[Opening Exercise input section]

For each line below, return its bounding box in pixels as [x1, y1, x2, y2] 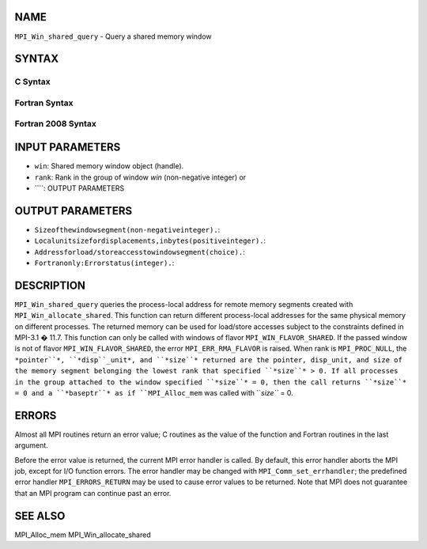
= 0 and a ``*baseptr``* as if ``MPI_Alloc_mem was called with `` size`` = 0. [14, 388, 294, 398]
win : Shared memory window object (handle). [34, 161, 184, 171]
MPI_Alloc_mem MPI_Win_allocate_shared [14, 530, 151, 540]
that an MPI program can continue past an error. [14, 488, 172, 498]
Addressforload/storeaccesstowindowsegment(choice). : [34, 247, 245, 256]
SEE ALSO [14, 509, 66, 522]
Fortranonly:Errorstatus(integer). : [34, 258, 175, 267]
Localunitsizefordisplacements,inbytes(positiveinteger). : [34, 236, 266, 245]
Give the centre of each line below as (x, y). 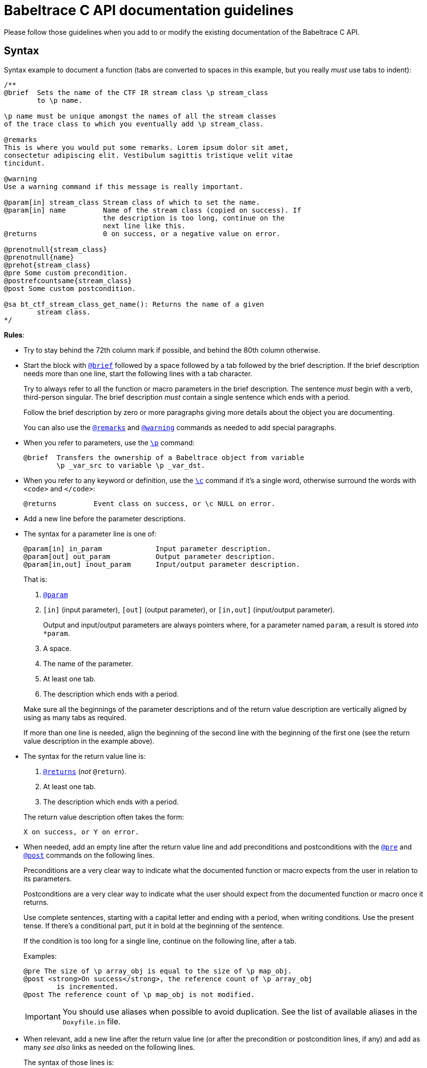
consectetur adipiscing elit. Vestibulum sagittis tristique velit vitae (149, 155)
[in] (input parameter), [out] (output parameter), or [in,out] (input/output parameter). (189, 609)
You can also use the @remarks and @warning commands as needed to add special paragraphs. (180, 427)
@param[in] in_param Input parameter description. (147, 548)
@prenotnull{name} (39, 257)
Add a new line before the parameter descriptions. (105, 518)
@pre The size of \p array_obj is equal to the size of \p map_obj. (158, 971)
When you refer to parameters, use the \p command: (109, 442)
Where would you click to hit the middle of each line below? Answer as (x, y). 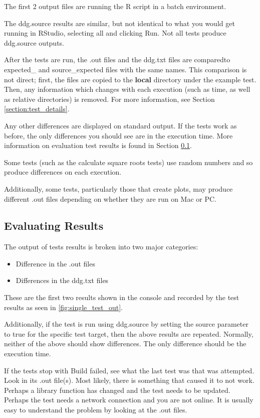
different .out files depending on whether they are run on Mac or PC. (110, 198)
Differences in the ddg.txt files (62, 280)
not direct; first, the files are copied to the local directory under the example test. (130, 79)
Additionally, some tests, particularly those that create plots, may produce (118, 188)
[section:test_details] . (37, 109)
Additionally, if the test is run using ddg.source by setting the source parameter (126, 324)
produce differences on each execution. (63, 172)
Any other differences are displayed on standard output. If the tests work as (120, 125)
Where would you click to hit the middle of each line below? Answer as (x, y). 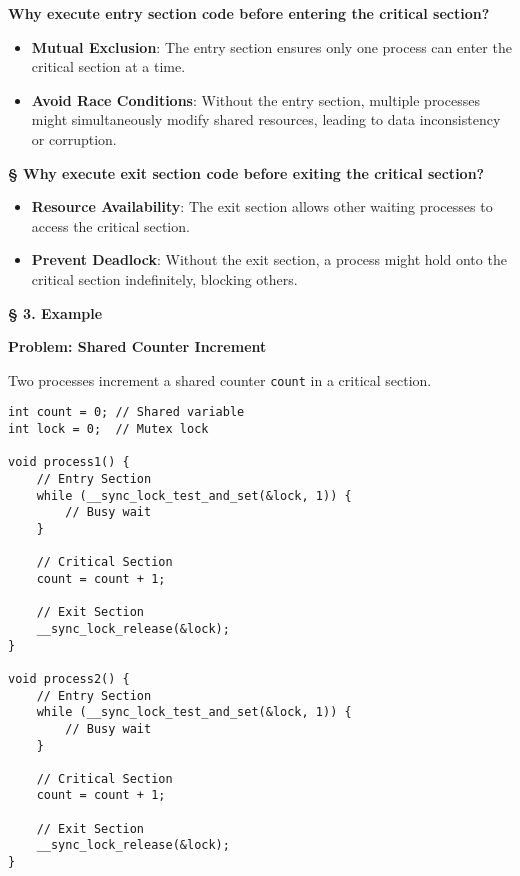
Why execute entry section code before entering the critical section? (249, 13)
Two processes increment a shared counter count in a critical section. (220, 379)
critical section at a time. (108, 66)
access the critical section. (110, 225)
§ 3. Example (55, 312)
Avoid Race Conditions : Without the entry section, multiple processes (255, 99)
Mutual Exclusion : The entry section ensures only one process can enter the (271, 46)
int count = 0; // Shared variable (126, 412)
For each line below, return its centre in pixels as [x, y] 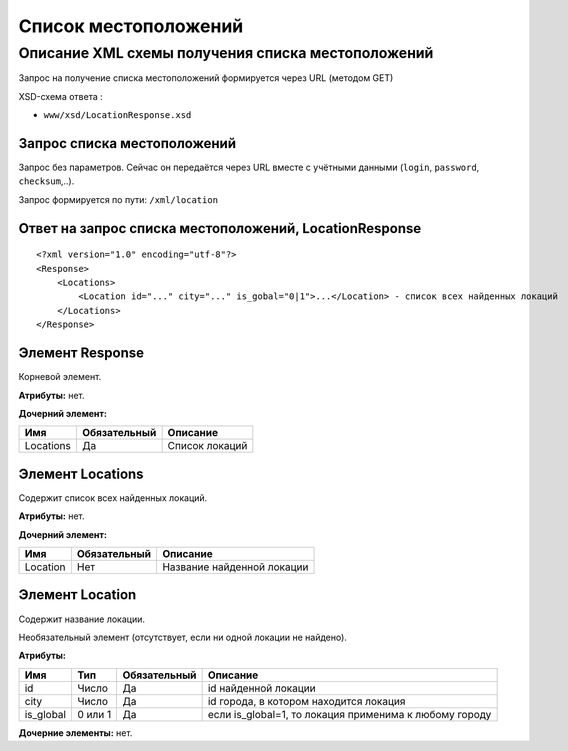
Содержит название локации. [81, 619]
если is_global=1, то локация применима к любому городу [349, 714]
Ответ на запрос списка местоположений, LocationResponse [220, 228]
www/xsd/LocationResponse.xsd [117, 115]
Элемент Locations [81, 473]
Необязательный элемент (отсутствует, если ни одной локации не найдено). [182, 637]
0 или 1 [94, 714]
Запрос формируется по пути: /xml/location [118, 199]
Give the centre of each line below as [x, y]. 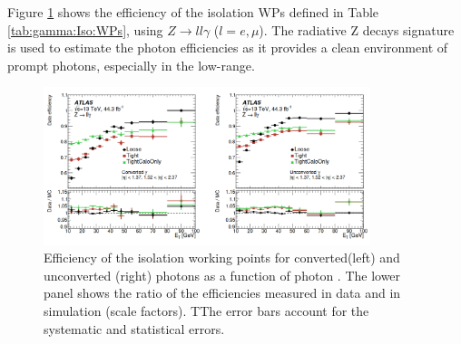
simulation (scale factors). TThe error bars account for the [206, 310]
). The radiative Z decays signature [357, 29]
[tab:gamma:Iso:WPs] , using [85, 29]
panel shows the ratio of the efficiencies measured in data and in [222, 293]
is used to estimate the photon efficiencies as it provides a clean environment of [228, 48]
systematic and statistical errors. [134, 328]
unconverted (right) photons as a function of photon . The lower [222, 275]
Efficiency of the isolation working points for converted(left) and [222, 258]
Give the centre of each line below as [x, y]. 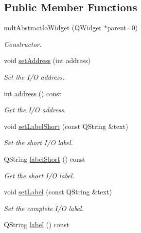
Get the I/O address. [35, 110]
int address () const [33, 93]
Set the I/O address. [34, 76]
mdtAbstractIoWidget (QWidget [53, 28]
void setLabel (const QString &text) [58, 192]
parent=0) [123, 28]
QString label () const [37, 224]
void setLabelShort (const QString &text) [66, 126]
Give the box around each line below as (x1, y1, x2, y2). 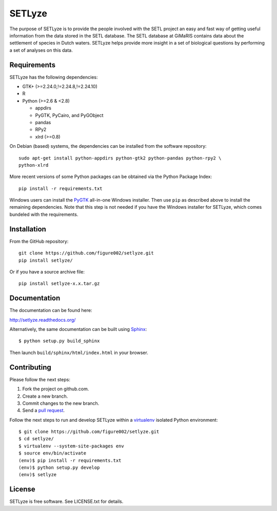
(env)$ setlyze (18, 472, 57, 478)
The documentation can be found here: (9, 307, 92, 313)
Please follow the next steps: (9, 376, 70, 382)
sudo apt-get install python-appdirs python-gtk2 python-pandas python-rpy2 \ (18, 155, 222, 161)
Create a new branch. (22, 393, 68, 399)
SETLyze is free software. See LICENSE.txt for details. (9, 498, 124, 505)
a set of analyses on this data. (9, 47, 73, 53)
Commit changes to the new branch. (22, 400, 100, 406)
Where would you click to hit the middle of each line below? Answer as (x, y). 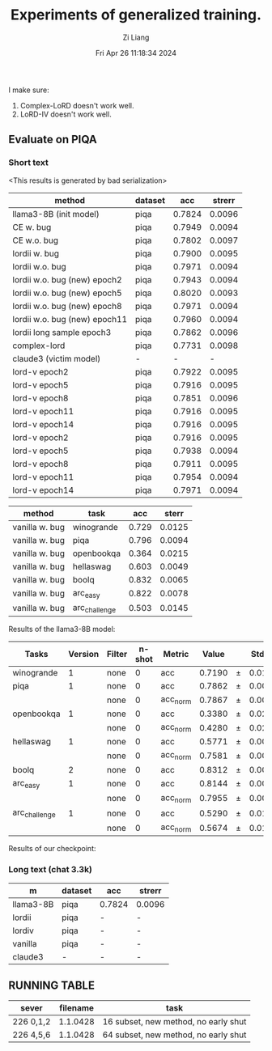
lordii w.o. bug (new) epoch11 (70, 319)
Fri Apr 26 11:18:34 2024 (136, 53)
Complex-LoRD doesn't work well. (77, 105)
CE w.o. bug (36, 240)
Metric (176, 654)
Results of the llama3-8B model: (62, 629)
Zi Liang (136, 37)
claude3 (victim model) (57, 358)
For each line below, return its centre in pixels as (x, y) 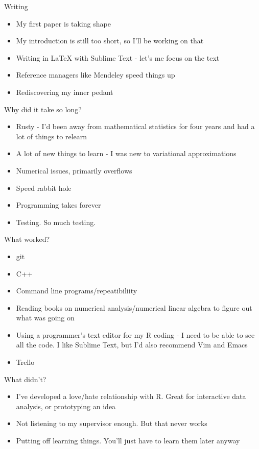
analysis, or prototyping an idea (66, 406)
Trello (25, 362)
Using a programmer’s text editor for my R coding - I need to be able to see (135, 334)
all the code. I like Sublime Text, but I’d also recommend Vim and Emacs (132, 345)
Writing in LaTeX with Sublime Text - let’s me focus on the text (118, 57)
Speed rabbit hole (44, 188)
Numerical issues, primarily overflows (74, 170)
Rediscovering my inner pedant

[Closing Exercise input section]

* _What you should do_
Beginning with the line above that contains "access the critical section. (110, 225)" and ending with the line that contains "[tab:gamma:Iso:WPs] , using [85, 29]", quote each line exactly, keeping out the pictures.

* _Solution to the problem_
access the critical section. (110, 225)
§ 3. Example (55, 312)
Avoid Race Conditions : Without the entry section, multiple processes (255, 99)
Mutual Exclusion : The entry section ensures only one process can enter the (271, 46)
int count = 0; // Shared variable (126, 412)
For each line below, return its centre in pixels as [x, y] 
Содержит название локации. [81, 619]
если is_global=1, то локация применима к любому городу [349, 714]
Ответ на запрос списка местоположений, LocationResponse [220, 228]
www/xsd/LocationResponse.xsd [117, 115]
Элемент Locations [81, 473]
Необязательный элемент (отсутствует, если ни одной локации не найдено). [182, 637]
0 или 1 [94, 714]
Запрос формируется по пути: /xml/location [118, 199]
Give the centre of each line below as [x, y]. 
simulation (scale factors). TThe error bars account for the [206, 310]
). The radiative Z decays signature [357, 29]
[tab:gamma:Iso:WPs] , using [85, 29]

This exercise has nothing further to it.